A couple months beforehand, while we were lounging in hammocks on another lazy afternoon in the Yucatán Peninsula, Jürgen said, “You know, it’s about time we went to Japan.” I immediately agreed. Neither of us had ever visited the country, and it was long past due. We narrowed our choices to a handful of cities: Tokyo, Kyoto, Hiroshima, Osaka. Each was given due consideration, but in all honesty, the decision had been made as soon as there was a decision to make. It was always going to be Tokyo.

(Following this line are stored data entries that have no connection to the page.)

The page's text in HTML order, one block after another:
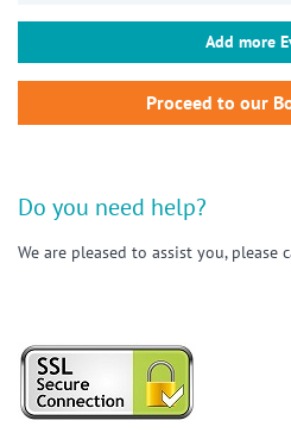
Add more
Do you need help?
We are pleased to assist you, please
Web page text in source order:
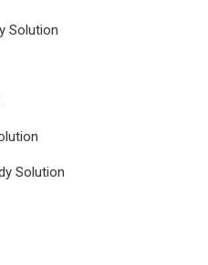
Solution
Solution
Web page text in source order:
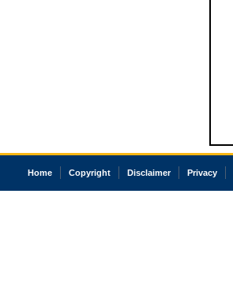
Home Copyright Disclaimer Privacy
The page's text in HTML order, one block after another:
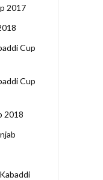
2017
Cup
Cup
2018
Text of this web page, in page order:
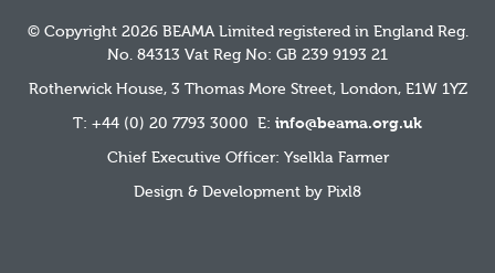
© Copyright 2026 BEAMA Limited registered in England Reg.
No. 84313 Vat Reg No: GB 239 9193 21
Rotherwick House, 3 Thomas More Street, London, E1W 1YZ
T: +44 (0) 20 7793 3000 E: info@beama.org.uk
Chief Executive Officer: Yselkla Farmer
Design & Development by Pixl8
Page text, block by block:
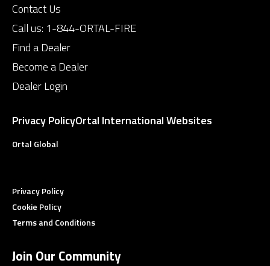
Contact Us
Call us: 1-844-ORTAL-FIRE
Find a Dealer
Become a Dealer
Dealer Login
Privacy PolicyOrtal International Websites
Ortal Global
Privacy Policy
Cookie Policy
Terms and Conditions
Join Our Community
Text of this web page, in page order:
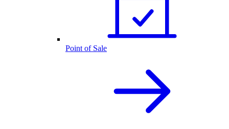
Point of Sale
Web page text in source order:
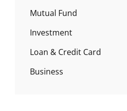
Mutual Fund
Investment
Loan & Credit Card
Business
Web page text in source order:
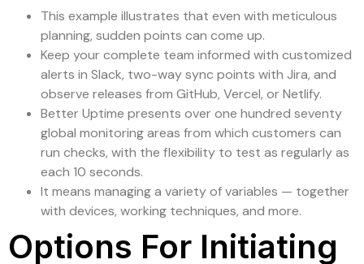
This example illustrates that even with meticulous
planning, sudden points can come up.
Keep your complete team informed with customized
alerts in Slack, two-way sync points with Jira, and
observe releases from GitHub, Vercel, or Netlify.
Better Uptime presents over one hundred seventy
global monitoring areas from which customers can
run checks, with the flexibility to test as regularly as
each 10 seconds.
It means managing a variety of variables — together
with devices, working techniques, and more.
Options For Initiating
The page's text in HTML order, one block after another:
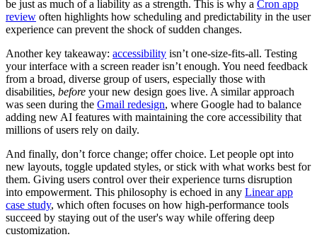
be just as much of a liability as a strength. This is why a Cron app
review often highlights how scheduling and predictability in the user
experience can prevent the shock of sudden changes.
Another key takeaway: accessibility isn’t one-size-fits-all. Testing
your interface with a screen reader isn’t enough. You need feedback
from a broad, diverse group of users, especially those with
disabilities, before your new design goes live. A similar approach
was seen during the Gmail redesign, where Google had to balance
adding new AI features with maintaining the core accessibility that
millions of users rely on daily.
And finally, don’t force change; offer choice. Let people opt into
new layouts, toggle updated styles, or stick with what works best for
them. Giving users control over their experience turns disruption
into empowerment. This philosophy is echoed in any Linear app
case study, which often focuses on how high-performance tools
succeed by staying out of the user's way while offering deep
customization.
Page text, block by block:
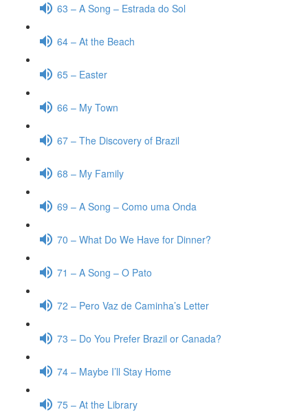
63 – A Song – Estrada do Sol
64 – At the Beach
65 – Easter
66 – My Town
67 – The Discovery of Brazil
68 – My Family
69 – A Song – Como uma Onda
70 – What Do We Have for Dinner?
71 – A Song – O Pato
72 – Pero Vaz de Caminha’s Letter
73 – Do You Prefer Brazil or Canada?
74 – Maybe I’ll Stay Home
75 – At the Library
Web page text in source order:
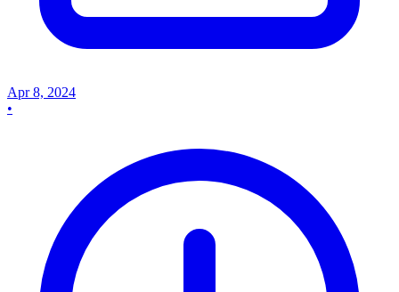
Apr 8, 2024
•
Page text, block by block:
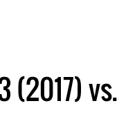
(2017)
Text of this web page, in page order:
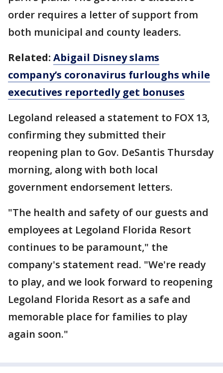
order requires a letter of support from
both municipal and county leaders.
Related: Abigail Disney slams
company’s coronavirus furloughs while
executives reportedly get bonuses
Legoland released a statement to FOX 13,
confirming they submitted their
reopening plan to Gov. DeSantis Thursday
morning, along with both local
government endorsement letters.
"The health and safety of our guests and
employees at Legoland Florida Resort
continues to be paramount," the
company's statement read. "We're ready
to play, and we look forward to reopening
Legoland Florida Resort as a safe and
memorable place for families to play
again soon."
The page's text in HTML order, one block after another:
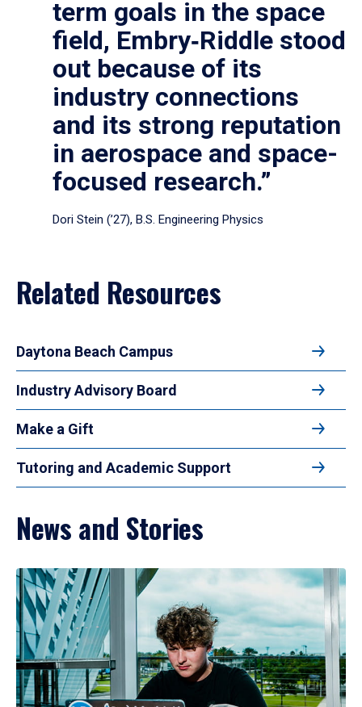
term goals in the space
field, Embry‑Riddle stood
out because of its
industry connections
and its strong reputation
in aerospace and space-
focused research.”
Dori Stein (’27), B.S. Engineering Physics
Related Resources
Daytona Beach Campus
Industry Advisory Board
Make a Gift
Tutoring and Academic Support
News and Stories
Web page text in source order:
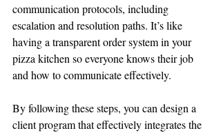
communication protocols, including
escalation and resolution paths. It’s like
having a transparent order system in your
pizza kitchen so everyone knows their job
and how to communicate effectively.
By following these steps, you can design a
client program that effectively integrates the
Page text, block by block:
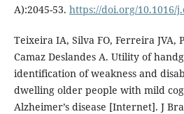
A):2045-53. https://doi.org/10.1016/
Teixeira IA, Silva FO, Ferreira JVA,
Camaz Deslandes A. Utility of
identification of weakness and
dwelling older people with mild
Alzheimer’s disease [Internet]. J
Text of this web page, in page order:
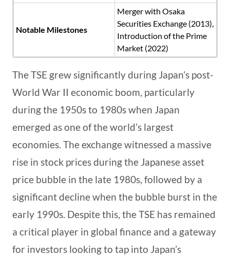
Notable Milestones
Merger with Osaka
Securities Exchange (2013),
Introduction of the Prime
Market (2022)
The TSE grew significantly during Japan’s post-
World War II economic boom, particularly
during the 1950s to 1980s when Japan
emerged as one of the world’s largest
economies. The exchange witnessed a massive
rise in stock prices during the Japanese asset
price bubble in the late 1980s, followed by a
significant decline when the bubble burst in the
early 1990s. Despite this, the TSE has remained
a critical player in global finance and a gateway
for investors looking to tap into Japan’s

91 days in Tokyo? Yes, we can do this! I dove into researching the city and soon confirmed the bleeding obvious: no, we can’t do this. Not thoroughly, at least. There’s no way. 35 million people live there. There are 100,000 restaurants, and probably twice that many shops. We might, might, be able to adequately cover a single one of the city’s 23 wards. For example, if we concentrated solely on Koto, where we had rented an apartment, we could possibly do it justice.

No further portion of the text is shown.